■ Dataset records ■
—————
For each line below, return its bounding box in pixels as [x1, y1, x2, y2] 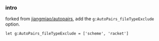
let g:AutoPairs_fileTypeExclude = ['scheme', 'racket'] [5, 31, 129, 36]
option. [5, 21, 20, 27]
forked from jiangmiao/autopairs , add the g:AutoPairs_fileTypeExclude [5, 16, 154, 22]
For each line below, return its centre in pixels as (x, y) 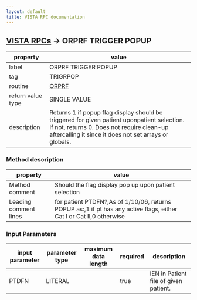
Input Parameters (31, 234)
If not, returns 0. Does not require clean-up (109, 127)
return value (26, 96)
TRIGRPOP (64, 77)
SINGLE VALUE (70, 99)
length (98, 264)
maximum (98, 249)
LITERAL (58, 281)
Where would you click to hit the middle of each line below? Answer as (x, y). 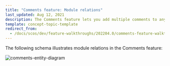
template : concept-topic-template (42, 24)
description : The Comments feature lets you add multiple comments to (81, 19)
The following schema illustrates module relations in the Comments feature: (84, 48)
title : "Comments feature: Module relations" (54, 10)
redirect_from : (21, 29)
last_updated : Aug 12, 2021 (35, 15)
—————
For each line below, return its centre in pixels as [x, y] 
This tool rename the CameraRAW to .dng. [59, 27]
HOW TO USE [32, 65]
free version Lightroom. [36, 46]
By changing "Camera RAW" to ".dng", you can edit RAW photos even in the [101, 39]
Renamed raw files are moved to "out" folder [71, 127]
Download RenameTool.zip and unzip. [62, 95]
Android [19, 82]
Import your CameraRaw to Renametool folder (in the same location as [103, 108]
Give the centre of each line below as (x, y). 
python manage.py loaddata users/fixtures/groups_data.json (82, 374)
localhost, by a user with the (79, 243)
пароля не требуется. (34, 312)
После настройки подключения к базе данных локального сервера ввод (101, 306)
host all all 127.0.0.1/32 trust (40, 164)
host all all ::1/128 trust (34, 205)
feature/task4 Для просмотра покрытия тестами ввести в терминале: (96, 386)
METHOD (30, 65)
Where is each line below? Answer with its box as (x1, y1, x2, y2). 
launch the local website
—————
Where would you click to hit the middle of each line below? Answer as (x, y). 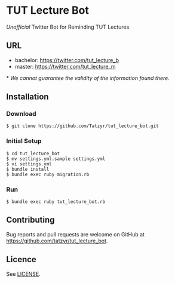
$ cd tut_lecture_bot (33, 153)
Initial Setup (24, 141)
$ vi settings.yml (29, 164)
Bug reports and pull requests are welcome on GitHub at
—————
■ Description of the task ■
Copy out, word for word, the part of the entries above that begins at the line with "The following schema" and ends at the line with "last_updated : Aug 12, 2021 (35, 15)", including both.

■ Task answer ■
The following schema illustrates module relations in the Comments feature: (84, 48)
title : "Comments feature: Module relations" (54, 10)
redirect_from : (21, 29)
last_updated : Aug 12, 2021 (35, 15)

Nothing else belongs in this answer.